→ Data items
• • • • • • •

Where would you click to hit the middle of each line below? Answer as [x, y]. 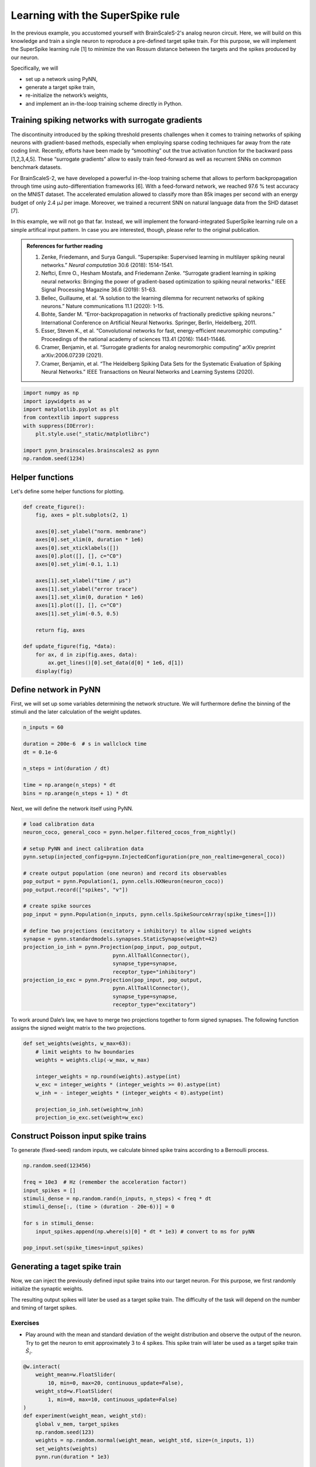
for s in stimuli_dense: [59, 1223]
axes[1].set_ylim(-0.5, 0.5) [77, 613]
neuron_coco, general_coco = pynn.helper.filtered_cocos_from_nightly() [130, 832]
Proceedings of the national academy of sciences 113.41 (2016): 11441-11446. [134, 339]
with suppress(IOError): [59, 426]
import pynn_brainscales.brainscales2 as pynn [91, 450]
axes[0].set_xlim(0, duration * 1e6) [90, 540]
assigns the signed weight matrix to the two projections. [78, 1028]
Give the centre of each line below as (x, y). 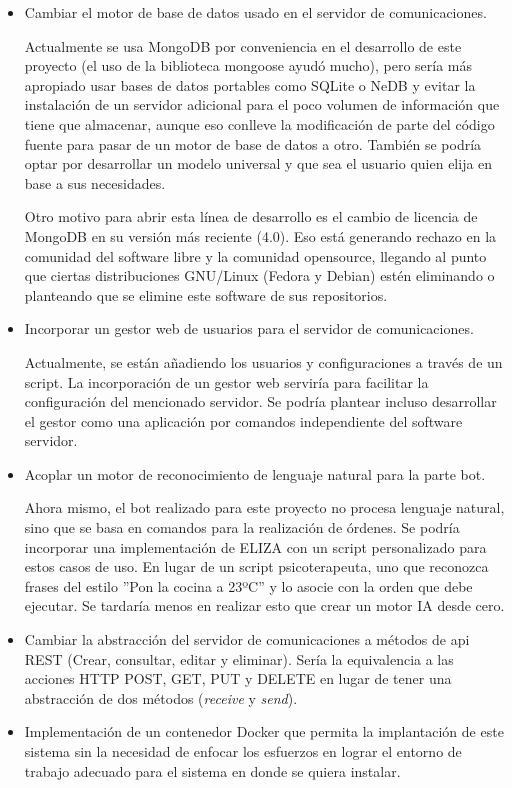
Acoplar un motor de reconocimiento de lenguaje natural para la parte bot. (255, 473)
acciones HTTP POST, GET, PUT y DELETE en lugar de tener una (238, 678)
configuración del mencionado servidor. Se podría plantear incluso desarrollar (260, 401)
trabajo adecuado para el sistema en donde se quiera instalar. (212, 770)
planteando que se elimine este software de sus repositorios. (206, 294)
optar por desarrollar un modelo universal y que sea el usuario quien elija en (258, 163)
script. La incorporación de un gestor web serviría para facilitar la (226, 381)
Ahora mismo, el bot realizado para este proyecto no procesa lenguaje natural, (264, 507)
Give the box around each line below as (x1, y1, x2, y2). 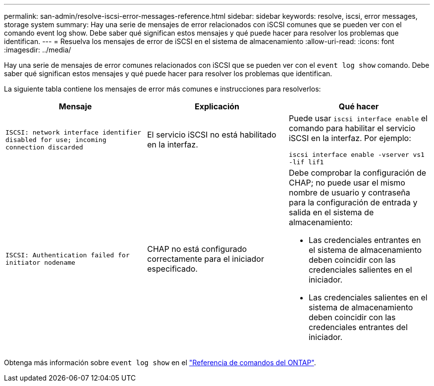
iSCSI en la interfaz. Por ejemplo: (288, 133, 411, 143)
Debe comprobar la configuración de (288, 168, 427, 178)
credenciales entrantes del (308, 322, 408, 332)
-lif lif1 (288, 158, 324, 166)
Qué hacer (338, 101, 379, 111)
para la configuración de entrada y (288, 197, 418, 207)
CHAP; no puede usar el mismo (288, 178, 405, 188)
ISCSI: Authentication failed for (5, 251, 130, 259)
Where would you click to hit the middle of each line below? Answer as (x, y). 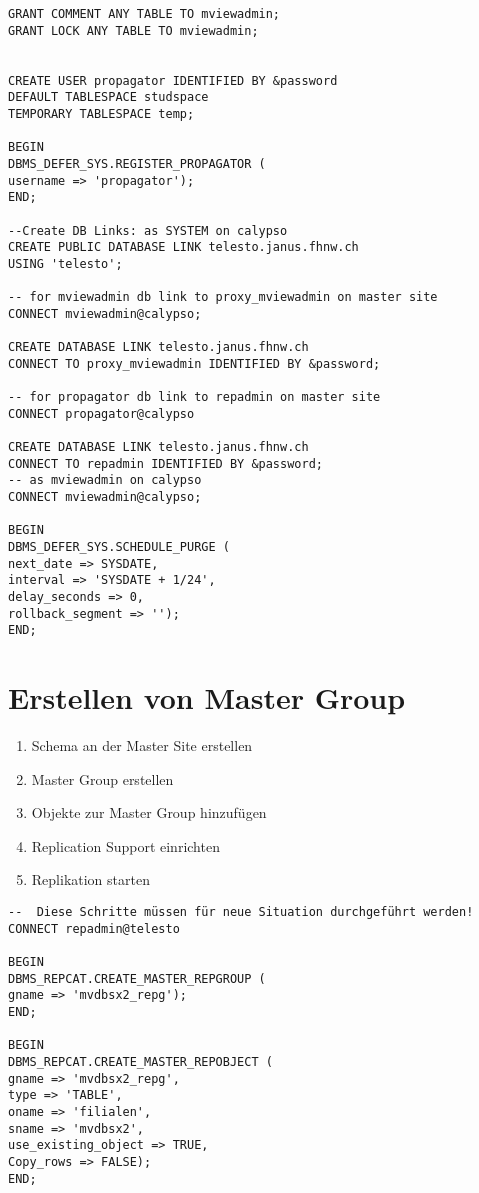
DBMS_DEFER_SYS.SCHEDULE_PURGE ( (119, 547)
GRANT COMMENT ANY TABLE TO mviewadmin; (144, 14)
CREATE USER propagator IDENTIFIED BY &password (173, 80)
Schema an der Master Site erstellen (142, 745)
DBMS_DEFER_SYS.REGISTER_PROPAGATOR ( (137, 163)
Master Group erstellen (102, 778)
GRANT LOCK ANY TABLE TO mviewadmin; (133, 30)
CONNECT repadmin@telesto (94, 928)
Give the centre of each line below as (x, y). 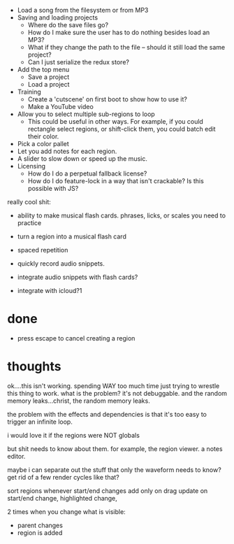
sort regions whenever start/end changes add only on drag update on (108, 491)
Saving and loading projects (58, 17)
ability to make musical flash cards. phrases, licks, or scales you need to (121, 215)
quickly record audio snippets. (61, 264)
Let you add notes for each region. (67, 151)
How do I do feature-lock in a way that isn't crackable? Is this (116, 181)
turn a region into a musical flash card (72, 236)
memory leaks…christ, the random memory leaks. (79, 401)

• • • • • • •

→ Your task
Go through the data, and copy each line in which the word "desarrollar" appears.

→ Output
configuración del mencionado servidor. Se podría plantear incluso desarrollar (260, 401)
optar por desarrollar un modelo universal y que sea el usuario quien elija en (258, 163)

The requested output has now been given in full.